Par ailleurs, je ne suis pas de ceux qui opposent terroir et cépage. Je ne vois pas en quoi un vin produit avec un seul cépage exprimerait moins bien son terroir qu’un vin issu de complantation (ou d’assemblage d’ailleurs). Je pense que chaque cépage a sa propre interprétation du terroir à nous livrer.
Vous avez entamé officiellement votre conversion bio en 2008. Cette conversion n’a pas débuté hier, non ?
La conversion du Domaine n’a pas été un choix brutal, mais une évolution logique.
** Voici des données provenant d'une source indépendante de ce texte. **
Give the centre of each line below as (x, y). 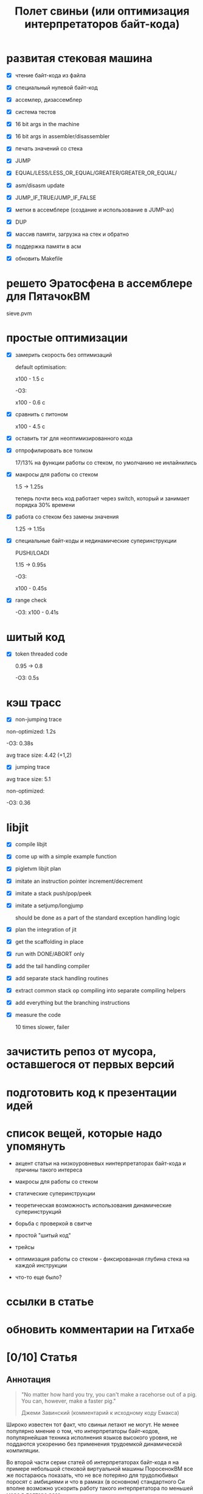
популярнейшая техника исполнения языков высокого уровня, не (92, 1437)
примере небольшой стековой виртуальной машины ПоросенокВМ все (100, 1468)
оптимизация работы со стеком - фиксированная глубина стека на (102, 1259)
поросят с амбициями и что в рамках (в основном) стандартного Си (96, 1481)
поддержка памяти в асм (48, 246)
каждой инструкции (41, 1265)
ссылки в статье (50, 1301)
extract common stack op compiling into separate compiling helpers (100, 990)
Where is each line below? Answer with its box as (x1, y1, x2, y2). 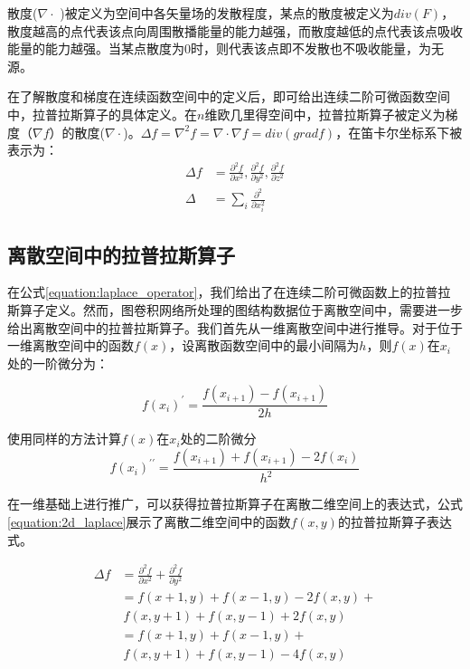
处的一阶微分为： (7, 353, 108, 372)
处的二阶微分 (180, 429, 257, 448)
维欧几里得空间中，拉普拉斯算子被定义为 (204, 104, 446, 123)
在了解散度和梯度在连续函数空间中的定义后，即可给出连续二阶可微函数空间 (7, 87, 450, 106)
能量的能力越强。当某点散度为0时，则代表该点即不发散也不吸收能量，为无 (7, 39, 444, 58)
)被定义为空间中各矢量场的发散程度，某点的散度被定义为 (60, 4, 394, 22)
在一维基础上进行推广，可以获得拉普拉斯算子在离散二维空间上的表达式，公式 (7, 494, 463, 513)
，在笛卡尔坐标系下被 (335, 122, 463, 141)

Mon grand-père déjà de son temps privilégiait un travail manuel et naturel à une productivité et une mécanisation croissante dans les années 60. Pour citer un exemple, nous n’avons jamais, dans notre histoire, utilisé de désherbants racinaires, les pires pour l’environnement et le fonctionnement du sol. Ma mère (Yvette Beck (NDLR)) a continué dans cette direction, en étant par exemple une des premières à enherber ses vignes dès 1982. Puis mon père, ne se retrouvant pas à l’époque dans le mouvement bio, pour diverses raisons (pas de prise en compte de la biodiversité et de l’écosystème, trop de cuivre dans les traitements, trop d’importance donnée au labour, etc..), a, avec un petit groupe de vignerons, créé l’association Tyflo. L’idée était de privilégier avant tout un écosystème favorable au maintien de la vigne en bonne santé, avec notamment des haies et zones de compensation écologique. C’est cette base qui permet ensuite de réduire les traitements.
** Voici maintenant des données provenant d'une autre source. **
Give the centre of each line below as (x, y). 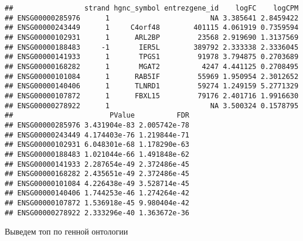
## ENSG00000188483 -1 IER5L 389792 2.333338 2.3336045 (152, 47)
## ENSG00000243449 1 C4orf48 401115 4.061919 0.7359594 (152, 28)
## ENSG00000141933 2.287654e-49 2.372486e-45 (97, 164)
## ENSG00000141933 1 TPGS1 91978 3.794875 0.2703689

Ensuite, toutes les étapes de l’année viticole ont été passées en revues, et légiférer là ou c’était nécessaire, toujours dans le but d’actions préventives contre les maladies. Ce n’est qu’après cela que les traitements interviennent. Ils ont été légiférés en fonction de la dangerosité des produits, indépendamment de leur nature (chimiques de synthèse ou naturels). Pour les désherbants, certains d’entre eux ont été autorisés sous certaines raisons, dans le but de pouvoir conserver des parcelles anciennes non mécanisables, et de trouver un compromis économique/écologique pour ceux qui ne vendent pas le vin assez cher pour se permettre un désherbage mécanique. Ce système a été testé en 1995 et 1996 par les fondateurs (dont mon père), puis officialisé et contrôlé depuis 1997.
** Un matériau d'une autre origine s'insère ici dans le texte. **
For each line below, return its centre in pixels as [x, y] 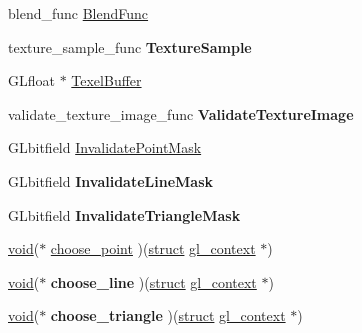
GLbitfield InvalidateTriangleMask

Depuis, nous avons évolué, la bio aussi. Trois facteurs principaux ont motivé notre conversion : La prise en compte croissante des méthodes préventives dans le mouvement bio ; les nouvelles méthodes et l’équilibre atteint par nos vignes nous permettant de se passer de produits de traitement chimiques sans augmenter les doses de cuivre ; et aussi le fait que j’ai réussi à concevoir et fabriquer un modèle de charrue pour le désherbage mécanique qui nous permettait de nous passer de désherbants dans les parcelles les plus étroites tout en respectant le sol (1ha concerné, le reste était non désherbé depuis 2002). Nous cultivons donc depuis 2008 en suivant le cahier des charges bio, et nous restons également membres de Tyflo, qui rajoute quelques contraintes que nous jugeons intéressantes (maintien de haies, etc.).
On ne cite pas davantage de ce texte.